Speaking of this red-hot economy, one bearish strategist says the January production data shows "the economy is firing on all cylinders" and "this means higher interest rates."
One economist has separated U.S. industrial production into the "old economy", which is manufacturing outside of computers and semiconductors, and the "new economy". He says the old economy was up 0.8% in January and that means it is "reving up" and joining the already blistering new economy.
He estimates that U.S. manufacturing stands 5% above its 4Q average. "After building momentum throughout 1999, the factory sector clearly entered 2000 with an impressive head of steam."
Inflation is the second worry of the week for the bond markets. PPI comes out Thursday and CPI on Friday.
Today Tuesday, the U.S. Bureau of Labor Statistics issued revisions to PPI and the new data show a slightly lesser increase in December, +0.1% versus the original +0.3%. Huh, revision no. 200 in as many days - the result of all revisions being the same, i.e. lower CPI. May be this is the best way to save social security. Screw the retirees with less payments while the speculators are rewarded with more via this manipulation. Great. Just great!
The revisions occurred because the BLS put new weights on product groups and set new monthly seasonal factors. The weights put less emphasis on crude oil and more on other "supplies." As expected, economists are now putting a new spin on January seasonals.
One economist says the revised seasonals for January imply a slightly higher reading than we had been expecting for January PPI. He changed his forecast for January PPI to +0.2% versus +0.1%. He made no change to his estimate for core PPI at 0.0%. He reminded us that the updated seasonals for CPI will be released tomorrow.
Speaking of inflation and soaring heating oil bills, U.S. President Clinton is not promising any action! He said oil price trends are being monitored and he has not closed out any options. But sales from the U.S. Strategic Petroleum Reserve have been ruled out in the past.
If that's the case, it's a good thing that Mr. Clinton is not up for re-election. Lots of those "American people" the politicians drone on about all the time are pretty upset about this oil problem! Amazing how the Western world is reacting to the OPEC with an extra emphasis on the word CARTEL. Perhaps they want the OPEC nations not to question the print-a-thon by accepting less of the stuff ($) they print more and more every day in return for the scarce commodity?
Don't forget Wednesday is the 2Y announcement. Some think the size may be reduced under the Treasury's new debt program. The Bond Market Association had recommended $14 billion, the same size as the January sale before the offering calendar was revamped. But some economists expect $13 billion, in line with the plan "to cut modestly the size of individual auctions of 2Y notes" that Treasury Under Secretary Gensler spoke about at the refunding press conference.

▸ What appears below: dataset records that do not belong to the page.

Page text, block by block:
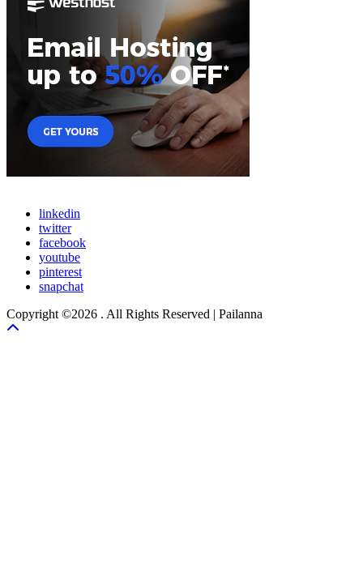
linkedin
twitter
facebook
youtube
pinterest
snapchat
Copyright ©2026 . All Rights Reserved | Pailanna
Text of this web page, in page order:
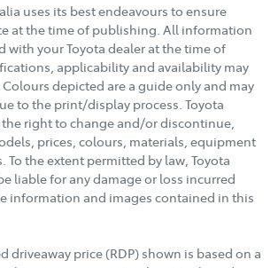
uses its best endeavours to ensure
at the time of publishing. All information
with your Toyota dealer at the time of
applicability and availability may
depicted are a guide only and may
to the print/display process. Toyota
right to change and/or discontinue,
prices, colours, materials, equipment
To the extent permitted by law, Toyota
liable for any damage or loss incurred
information and images contained in this
driveaway price (RDP) shown is based on a
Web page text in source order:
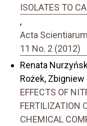
ISOLATES TO
,
Acta
11 No. 2 (2012)
Renata
Rożek,
EFFECTS OF
FERTILIZATION
CHEMICAL
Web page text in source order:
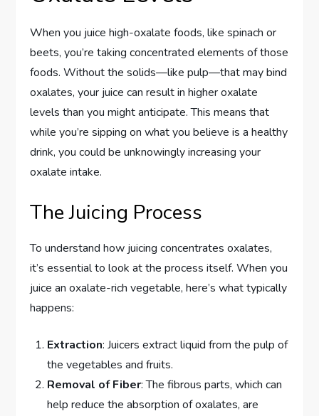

In other matters, on-line bond brokering and sales systems are talked about in Tuesday's Washington Post. The article claims dozens of new on-line companies are trying to gain entry to the bond business now. One of these on-line companies has filed suits against six Wall Street firms claiming that lack of price transparency in the U.S. bond trading industry has cost investors $40 billion over 2 years because they paid too much for bonds. Now wonder why bond players used to joke, "Dah bond biz has been berry, berry good to me."
Another interesting article was in the Wall Street Journal Tuesday. It reports that margin debt to buy stocks rose 7% in January to a record high level and it is up 36% since September.
But it appears it is not "mom and pop" utilizing the margin. It is mostly speculative accounts, in the fast moving technology arena, and hedge funds.
Talk From the Trenches is a daily compendium of chatter from Treasury trading rooms offered as a gauge of the mood in the financial markets. It is not hard, verified news.